Exercise prompt: Repeat the records below exactly, leaving out every picture.

Data for the task:

::::

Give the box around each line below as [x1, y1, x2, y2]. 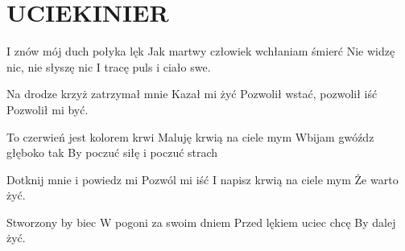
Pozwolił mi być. [6, 101, 89, 117]
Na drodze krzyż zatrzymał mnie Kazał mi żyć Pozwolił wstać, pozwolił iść [6, 85, 378, 102]
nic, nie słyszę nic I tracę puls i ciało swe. [6, 58, 211, 75]
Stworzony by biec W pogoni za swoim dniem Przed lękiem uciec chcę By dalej [6, 213, 396, 230]
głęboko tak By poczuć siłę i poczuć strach [6, 144, 218, 161]
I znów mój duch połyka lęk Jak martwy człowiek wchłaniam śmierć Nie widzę [6, 43, 395, 60]
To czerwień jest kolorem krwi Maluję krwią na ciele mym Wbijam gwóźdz [6, 128, 374, 145]
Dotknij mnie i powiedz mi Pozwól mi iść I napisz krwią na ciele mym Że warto [6, 171, 399, 187]

::::

Solved problem:
Give the box around each line below as [x1, y1, x2, y2]. 
Pozwolił mi być. [6, 101, 89, 117]
Na drodze krzyż zatrzymał mnie Kazał mi żyć Pozwolił wstać, pozwolił iść [6, 85, 378, 102]
nic, nie słyszę nic I tracę puls i ciało swe. [6, 58, 211, 75]
Stworzony by biec W pogoni za swoim dniem Przed lękiem uciec chcę By dalej [6, 213, 396, 230]
głęboko tak By poczuć siłę i poczuć strach [6, 144, 218, 161]
I znów mój duch połyka lęk Jak martwy człowiek wchłaniam śmierć Nie widzę [6, 43, 395, 60]
To czerwień jest kolorem krwi Maluję krwią na ciele mym Wbijam gwóźdz [6, 128, 374, 145]
Dotknij mnie i powiedz mi Pozwól mi iść I napisz krwią na ciele mym Że warto [6, 171, 399, 187]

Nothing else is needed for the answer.